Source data
────

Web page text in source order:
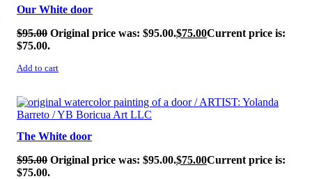
Our White door
$95.00 Original price was: $95.00.$75.00Current price is:
$75.00.
Add to cart
SALE!
The White door
$95.00 Original price was: $95.00.$75.00Current price is:
$75.00.
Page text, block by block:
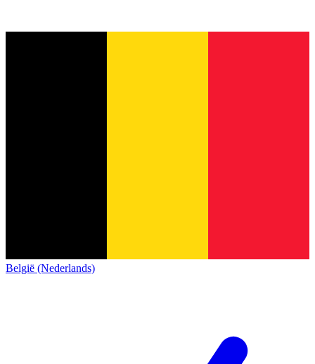
België (Nederlands)
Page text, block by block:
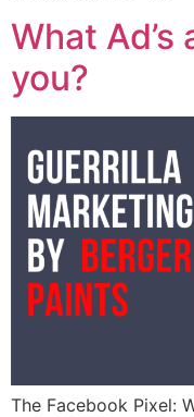
What
you?
The Facebook Pixel:
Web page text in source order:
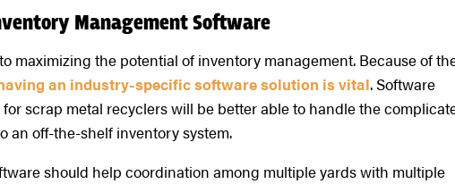
Management Software
maximizing the potential of inventory management. Because of
an industry-specific software solution is vital. Software
scrap metal recyclers will be better able to handle the
an off-the-shelf inventory system.
should help coordination among multiple yards with multiple
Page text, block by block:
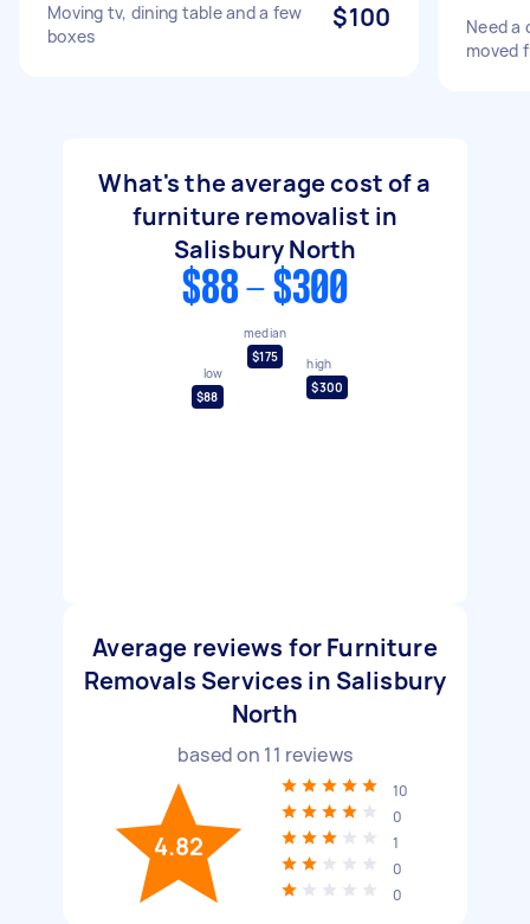
Moving tv, dining table and a few
boxes
$100
Need a
moved
What's the average cost of a
furniture removalist in
Salisbury North
$88 - $300
low
$88
median
$175
high
$300
Average reviews for Furniture
Removals Services in Salisbury
North
based on 11 reviews
4.82
10
0
1
0
0
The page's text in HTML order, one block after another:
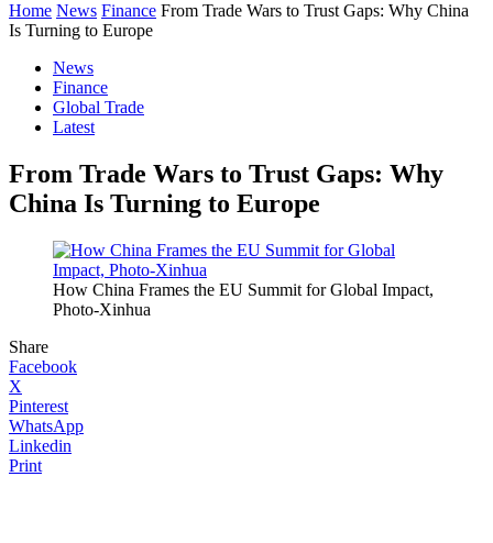
Home News Finance From Trade Wars to Trust Gaps: Why China
Is Turning to Europe
News
Finance
Global Trade
Latest
From Trade Wars to Trust Gaps: Why
China Is Turning to Europe
How China Frames the EU Summit for Global Impact,
Photo-Xinhua
Share
Facebook
X
Pinterest
WhatsApp
Linkedin
Print
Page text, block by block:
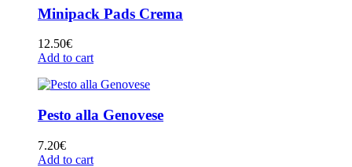
Minipack Pads Crema
12.50€
Add to cart
Pesto alla Genovese
7.20€
Add to cart
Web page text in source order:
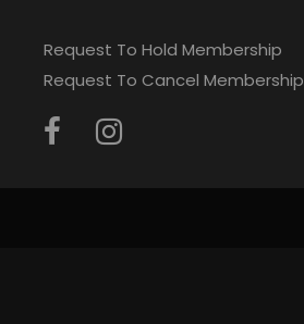
Request To Hold Membership
Request To Cancel Membership
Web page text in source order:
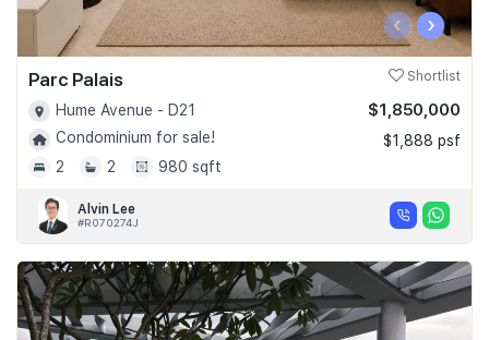
‹ ›
Parc Palais Shortlist
Hume Avenue - D21
Condominium for sale!
2
2 980 sqft
$1,850,000
$1,888 psf
Alvin Lee
#R070274J
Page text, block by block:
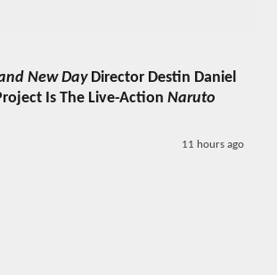
New DayDirector Destin Daniel
Is The Live-Action Naruto
11 hours ago
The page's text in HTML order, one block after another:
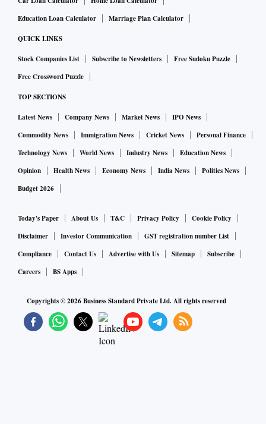
Education Loan Calculator
Marriage Plan Calculator
QUICK LINKS
Stock Companies List Subscribe to Newsletters
Free Sudoku Puzzle
Free Crossword Puzzle
TOP SECTIONS
Latest News Company News Market News
IPO News
Commodity News
Immigration News Cricket News
Personal Finance
Technology News
World News Industry News
Education News
Opinion
Health News Economy News India News
Politics News
Budget 2026
Today's Paper About Us T&C Privacy Policy
Cookie Policy
Disclaimer
Investor Communication
GST registration number List
Compliance
Contact Us Advertise with Us Sitemap
Subscribe
Careers
BS Apps
Copyrights ©2026Business Standard Private Ltd. All rights reserved
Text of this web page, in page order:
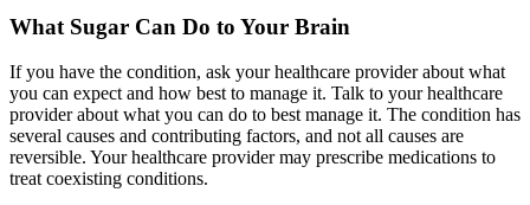
What Sugar Can Do to Your Brain
If you have the condition, ask your healthcare provider about what
you can expect and how best to manage it. Talk to your healthcare
provider about what you can do to best manage it. The condition has
several causes and contributing factors, and not all causes are
reversible. Your healthcare provider may prescribe medications to
treat coexisting conditions.
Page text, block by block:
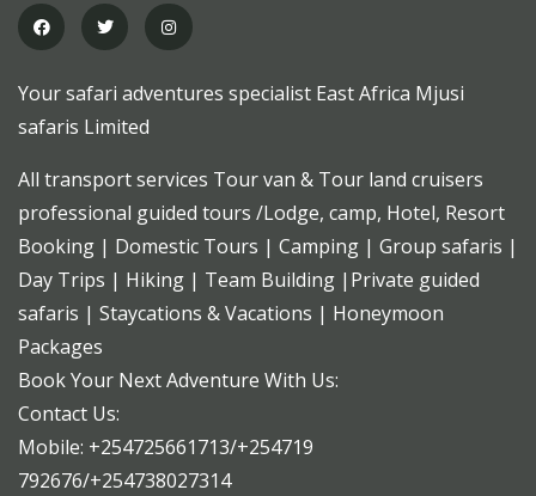
Your safari adventures specialist East Africa Mjusi
safaris Limited
All transport services Tour van & Tour land cruisers
professional guided tours /Lodge, camp, Hotel, Resort
Booking | Domestic Tours | Camping | Group safaris |
Day Trips | Hiking | Team Building |Private guided
safaris | Staycations & Vacations | Honeymoon
Packages
Book Your Next Adventure With Us:
Contact Us:
Mobile: +254725661713/+254719
792676/+254738027314

────

● WHAT THE EXERCISE ASKS
Repeat every line above precisely; pictures do not belong in the copy.

● RESPONSE
Web page text in source order:
Our White door
$95.00 Original price was: $95.00.$75.00Current price is:
$75.00.
Add to cart
SALE!
The White door
$95.00 Original price was: $95.00.$75.00Current price is:
$75.00.
Page text, block by block:
België (Nederlands)
Page text, block by block:
What
you?
The Facebook Pixel:
Web page text in source order:
Management Software
maximizing the potential of inventory management. Because of
an industry-specific software solution is vital. Software
scrap metal recyclers will be better able to handle the
an off-the-shelf inventory system.
should help coordination among multiple yards with multiple
Page text, block by block:
Moving tv, dining table and a few
boxes
$100
Need a
moved
What's the average cost of a
furniture removalist in
Salisbury North
$88 - $300
low
$88
median
$175
high
$300
Average reviews for Furniture
Removals Services in Salisbury
North
based on 11 reviews
4.82
10
0
1
0
0
The page's text in HTML order, one block after another:
Home News Finance From Trade Wars to Trust Gaps: Why China
Is Turning to Europe
News
Finance
Global Trade
Latest
From Trade Wars to Trust Gaps: Why
China Is Turning to Europe
How China Frames the EU Summit for Global Impact,
Photo-Xinhua
Share
Facebook
X
Pinterest
WhatsApp
Linkedin
Print
Page text, block by block:
Minipack Pads Crema
12.50€
Add to cart
Pesto alla Genovese
7.20€
Add to cart
Web page text in source order:
Request To Hold Membership
Request To Cancel Membership
Web page text in source order:
‹ ›
Parc Palais Shortlist
Hume Avenue - D21
Condominium for sale!
2
2 980 sqft
$1,850,000
$1,888 psf
Alvin Lee
#R070274J
Page text, block by block:
New DayDirector Destin Daniel
Is The Live-Action Naruto
11 hours ago
The page's text in HTML order, one block after another:
Education Loan Calculator
Marriage Plan Calculator
QUICK LINKS
Stock Companies List Subscribe to Newsletters
Free Sudoku Puzzle
Free Crossword Puzzle
TOP SECTIONS
Latest News Company News Market News
IPO News
Commodity News
Immigration News Cricket News
Personal Finance
Technology News
World News Industry News
Education News
Opinion
Health News Economy News India News
Politics News
Budget 2026
Today's Paper About Us T&C Privacy Policy
Cookie Policy
Disclaimer
Investor Communication
GST registration number List
Compliance
Contact Us Advertise with Us Sitemap
Subscribe
Careers
BS Apps
Copyrights ©2026Business Standard Private Ltd. All rights reserved
Text of this web page, in page order:
What Sugar Can Do to Your Brain
If you have the condition, ask your healthcare provider about what
you can expect and how best to manage it. Talk to your healthcare
provider about what you can do to best manage it. The condition has
several causes and contributing factors, and not all causes are
reversible. Your healthcare provider may prescribe medications to
treat coexisting conditions.
Page text, block by block:
Your safari adventures specialist East Africa Mjusi
safaris Limited
All transport services Tour van & Tour land cruisers
professional guided tours /Lodge, camp, Hotel, Resort
Booking | Domestic Tours | Camping | Group safaris |
Day Trips | Hiking | Team Building |Private guided
safaris | Staycations & Vacations | Honeymoon
Packages
Book Your Next Adventure With Us:
Contact Us:
Mobile: +254725661713/+254719
792676/+254738027314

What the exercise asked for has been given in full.